■ WORK TO BE COMPLETED ■
Please return the lines below verbatim, beginning at the one that has "installing two additional" and stopping after the one that has "will handle the", and add no other lines.

■ EXTRACTED DATA ■
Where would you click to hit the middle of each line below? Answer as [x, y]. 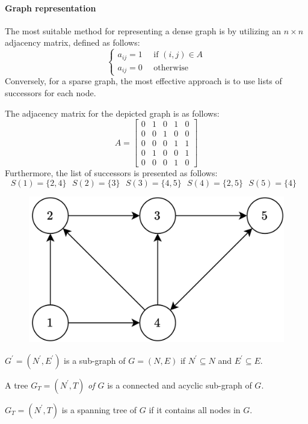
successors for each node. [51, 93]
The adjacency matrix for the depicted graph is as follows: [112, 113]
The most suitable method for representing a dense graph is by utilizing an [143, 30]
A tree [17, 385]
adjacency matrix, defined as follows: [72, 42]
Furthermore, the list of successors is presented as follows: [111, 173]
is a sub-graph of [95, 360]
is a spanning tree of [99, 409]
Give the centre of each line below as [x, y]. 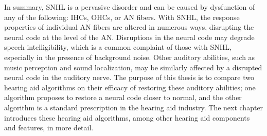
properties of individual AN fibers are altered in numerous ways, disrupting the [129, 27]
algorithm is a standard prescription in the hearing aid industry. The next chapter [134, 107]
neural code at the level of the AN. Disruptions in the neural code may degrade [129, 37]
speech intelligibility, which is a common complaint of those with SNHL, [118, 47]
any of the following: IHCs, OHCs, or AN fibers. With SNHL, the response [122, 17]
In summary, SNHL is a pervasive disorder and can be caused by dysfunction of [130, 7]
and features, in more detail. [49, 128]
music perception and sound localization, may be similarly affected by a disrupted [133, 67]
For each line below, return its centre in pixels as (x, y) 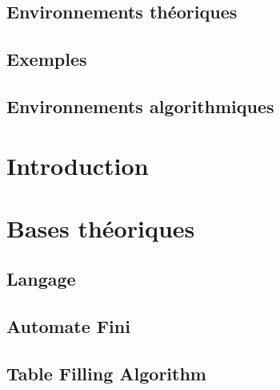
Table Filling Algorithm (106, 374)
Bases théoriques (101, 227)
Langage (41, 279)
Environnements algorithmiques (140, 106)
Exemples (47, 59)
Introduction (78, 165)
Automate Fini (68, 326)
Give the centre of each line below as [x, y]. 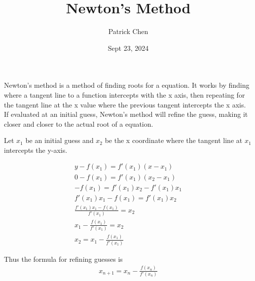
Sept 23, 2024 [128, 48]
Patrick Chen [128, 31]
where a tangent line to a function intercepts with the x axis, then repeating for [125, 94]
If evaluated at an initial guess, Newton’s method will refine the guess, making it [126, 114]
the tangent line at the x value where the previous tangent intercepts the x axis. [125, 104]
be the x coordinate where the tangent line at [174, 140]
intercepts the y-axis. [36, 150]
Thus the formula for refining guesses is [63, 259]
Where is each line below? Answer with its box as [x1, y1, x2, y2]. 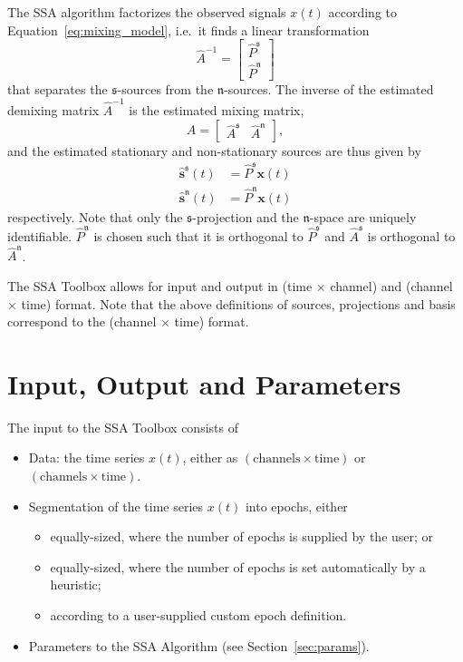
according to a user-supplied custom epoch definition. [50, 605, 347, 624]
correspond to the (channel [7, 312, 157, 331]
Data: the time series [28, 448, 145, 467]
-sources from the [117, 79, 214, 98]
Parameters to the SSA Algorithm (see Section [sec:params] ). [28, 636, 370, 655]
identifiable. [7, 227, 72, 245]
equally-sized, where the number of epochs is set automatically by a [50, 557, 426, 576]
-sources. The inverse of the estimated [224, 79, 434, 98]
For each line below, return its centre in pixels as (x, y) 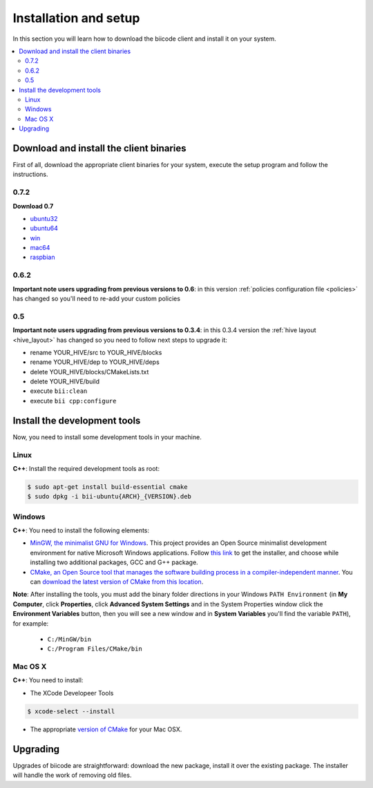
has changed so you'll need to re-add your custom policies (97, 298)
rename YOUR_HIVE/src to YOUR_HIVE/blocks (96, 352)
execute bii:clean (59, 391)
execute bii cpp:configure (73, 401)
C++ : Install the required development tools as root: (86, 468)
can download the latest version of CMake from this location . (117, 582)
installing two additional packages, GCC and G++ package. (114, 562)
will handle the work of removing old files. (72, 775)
* * *
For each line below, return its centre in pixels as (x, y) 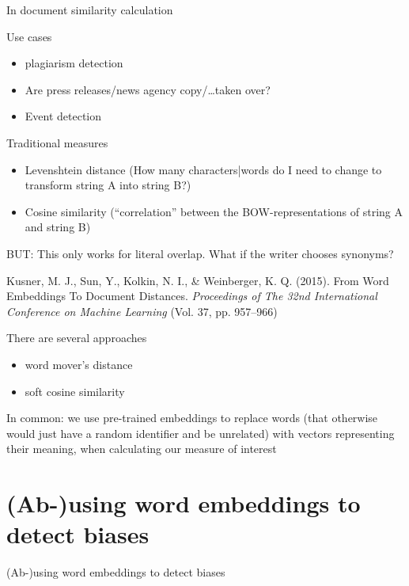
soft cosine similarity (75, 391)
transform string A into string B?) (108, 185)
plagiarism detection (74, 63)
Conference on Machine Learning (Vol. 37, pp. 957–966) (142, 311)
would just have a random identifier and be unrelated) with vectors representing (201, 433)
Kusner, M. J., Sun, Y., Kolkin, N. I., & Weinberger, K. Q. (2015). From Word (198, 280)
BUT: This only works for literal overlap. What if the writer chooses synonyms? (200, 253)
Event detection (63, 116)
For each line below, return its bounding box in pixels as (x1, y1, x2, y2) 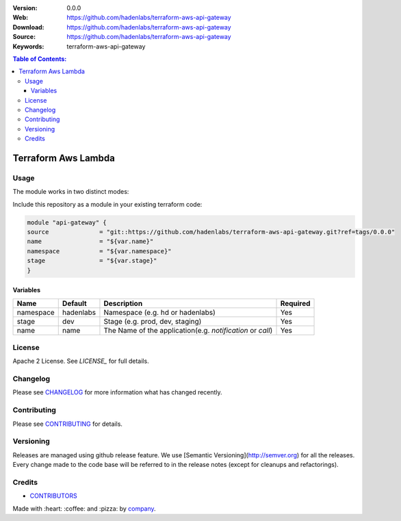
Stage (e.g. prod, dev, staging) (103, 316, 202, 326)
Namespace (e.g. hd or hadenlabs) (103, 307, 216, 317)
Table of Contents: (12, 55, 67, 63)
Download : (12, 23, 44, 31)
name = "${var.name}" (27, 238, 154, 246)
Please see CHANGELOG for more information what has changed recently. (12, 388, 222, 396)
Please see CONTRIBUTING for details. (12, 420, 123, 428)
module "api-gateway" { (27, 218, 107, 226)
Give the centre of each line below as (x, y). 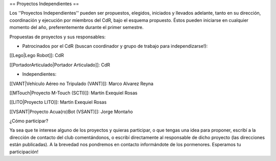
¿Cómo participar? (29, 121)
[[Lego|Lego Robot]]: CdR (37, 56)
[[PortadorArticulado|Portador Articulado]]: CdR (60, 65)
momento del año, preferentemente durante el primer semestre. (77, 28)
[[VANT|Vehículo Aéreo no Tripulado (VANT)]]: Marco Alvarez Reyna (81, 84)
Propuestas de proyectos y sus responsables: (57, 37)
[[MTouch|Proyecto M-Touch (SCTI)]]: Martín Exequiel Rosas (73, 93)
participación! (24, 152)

■ RESULT ■
installing two additional packages, GCC and G++ package. (114, 562)
will handle the work of removing old files. (72, 775)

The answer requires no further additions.